» **About this exercise**:
Every record that follows is to be copied exactly, with the pictures omitted.

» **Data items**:
::::::

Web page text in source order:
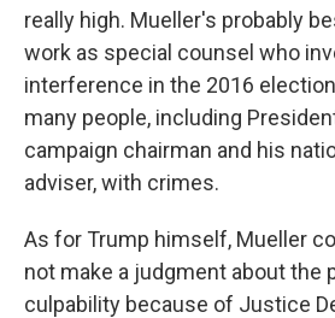
really high. Mueller's probably
work as special counsel who
interference in the 2016
many people, including
campaign chairman and his
adviser, with crimes.
As for Trump himself, Mueller
not make a judgment about the
culpability because of Justice
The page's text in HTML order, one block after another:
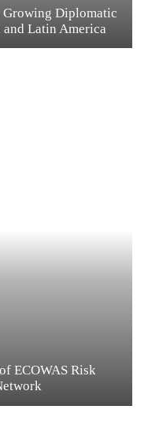
Growing Diplomatic
Latin America
ECOWAS Risk
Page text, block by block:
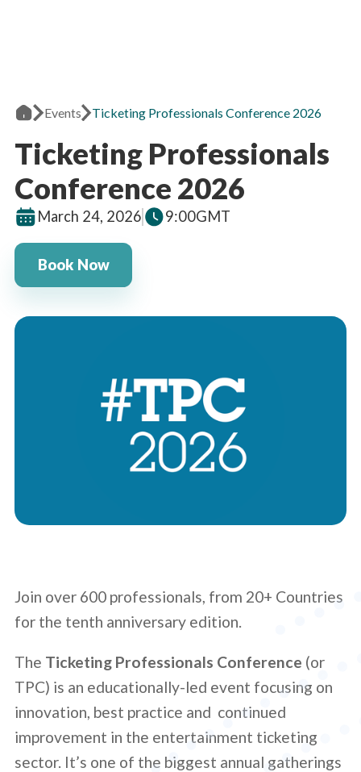
Events Ticketing Professionals Conference 2026
Ticketing Professionals
Conference 2026
March 24, 2026 9:00GMT
Book Now
Join over 600 professionals, from 20+ Countries
for the tenth anniversary edition.
The Ticketing Professionals Conference (or
TPC) is an educationally-led event focusing on
innovation, best practice and continued
improvement in the entertainment ticketing
sector. It’s one of the biggest annual gatherings
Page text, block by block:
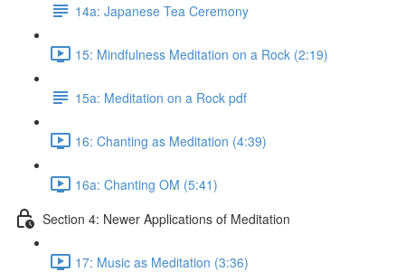
14a: Japanese Tea Ceremony
15: Mindfulness Meditation on a Rock (2:19)
15a: Meditation on a Rock pdf
16: Chanting as Meditation (4:39)
16a: Chanting OM (5:41)
Section 4: Newer Applications of Meditation
17: Music as Meditation (3:36)
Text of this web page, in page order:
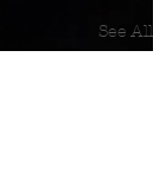
See All
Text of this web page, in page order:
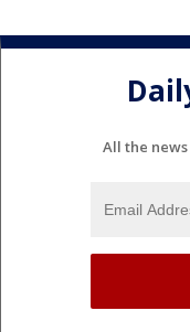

::::::

» **Written reply**:
Web page text in source order:
really high. Mueller's probably
work as special counsel who
interference in the 2016
many people, including
campaign chairman and his
adviser, with crimes.
As for Trump himself, Mueller
not make a judgment about the
culpability because of Justice
The page's text in HTML order, one block after another:
Growing Diplomatic
Latin America
ECOWAS Risk
Page text, block by block:
Events Ticketing Professionals Conference 2026
Ticketing Professionals
Conference 2026
March 24, 2026 9:00GMT
Book Now
Join over 600 professionals, from 20+ Countries
for the tenth anniversary edition.
The Ticketing Professionals Conference (or
TPC) is an educationally-led event focusing on
innovation, best practice and continued
improvement in the entertainment ticketing
sector. It’s one of the biggest annual gatherings
Page text, block by block:
14a: Japanese Tea Ceremony
15: Mindfulness Meditation on a Rock (2:19)
15a: Meditation on a Rock pdf
16: Chanting as Meditation (4:39)
16a: Chanting OM (5:41)
Section 4: Newer Applications of Meditation
17: Music as Meditation (3:36)
Text of this web page, in page order:
See All
Text of this web page, in page order:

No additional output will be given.